His times: Fauré lived through a changing France, born into an entrenched tradition but witnessing the arrival of new trends and the shifting of the creative vanguard from Vienna to Paris. Though these changes were largely realised by the generation after Fauré, in a sense he paved the way for them by radically overhauling the country’s musical education system as director of the influential Paris Conservatoire. An influx of compositional talent from around the world might have made Paris a cosmopolitan musical centre towards the end of Fauré’s life, but the man, his music, and the city never lost that je ne sais quoi that makes it quintessentially French.

His music: Delicacy, accuracy and precision are often cited as key elements in Fauré’s music. It can be understated – it’s always elegant – but it has passion, too. The composer’s propensity to gently ‘spike’ his ‘standard’ harmonies with sudden chromatic surprises and modal inflections has been called a ‘harmonic sleight of hand’. This was developed further in his middle-period works, albeit in the context of music that was stripped even more of unnecessary texture. Complexity and a degree of struggle came in the later works, whose passion is even more present but even more shrouded.

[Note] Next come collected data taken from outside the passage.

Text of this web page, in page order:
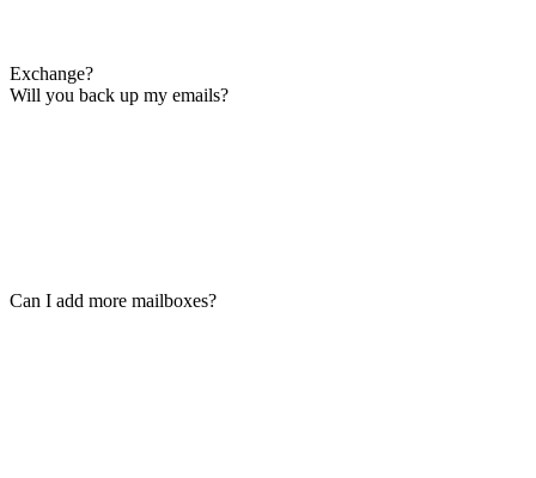
Exchange?
Will you back up my emails?
Can I add more mailboxes?
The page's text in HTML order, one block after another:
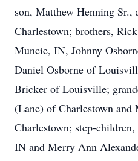
son, Matthew Henning
Charlestown; brothers,
Muncie, IN, Johnny
Daniel Osborne of
Bricker of Louisville;
(Lane) of Charlestown
Charlestown; step-
IN and Merry Ann
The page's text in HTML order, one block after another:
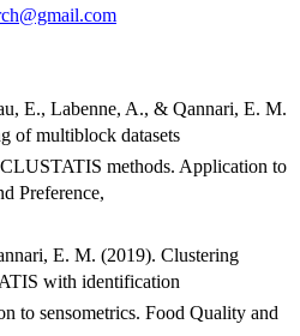
E., Labenne, A., & Qannari, E. M.
of multiblock datasets
methods. Application to
Preference,
E. M. (2019). Clustering
with identification
to sensometrics. Food Quality and
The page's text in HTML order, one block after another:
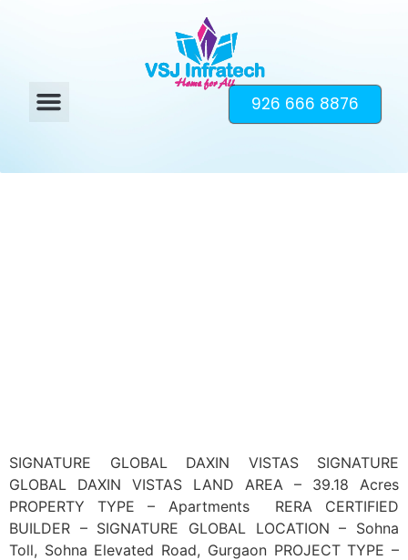
926 666 8876
SIGNATURE GLOBAL DAXIN VISTAS SIGNATURE
GLOBAL DAXIN VISTAS LAND AREA – 39.18 Acres
PROPERTY TYPE – Apartments RERA CERTIFIED
BUILDER – SIGNATURE GLOBAL LOCATION – Sohna
Toll, Sohna Elevated Road, Gurgaon PROJECT TYPE –
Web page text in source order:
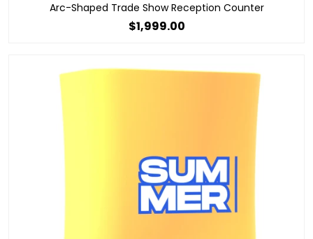
Arc-Shaped Trade Show Reception Counter
$1,999.00
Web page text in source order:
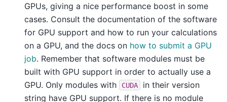
GPUs, giving a nice performance boost in some
cases. Consult the documentation of the software
for GPU support and how to run your calculations
on a GPU, and the docs on how to submit a GPU
job. Remember that software modules must be
built with GPU support in order to actually use a
GPU. Only modules with
CUDA
in their version
string have GPU support. If there is no module
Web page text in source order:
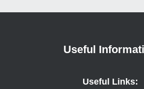
Useful
Useful Links:

Himself: Fauré had a hectic and pressured life and suffered from migraines, but his biggest challenge came as his hearing began to malfunction in 1903, leading to eventual deafness. But the composer never lost sight of the perspective gifted him by a relatively ordinary upbringing, and refused to align his suffering with that of Beethoven’s despite the fact that, by the end of his life, he could hear nothing at all.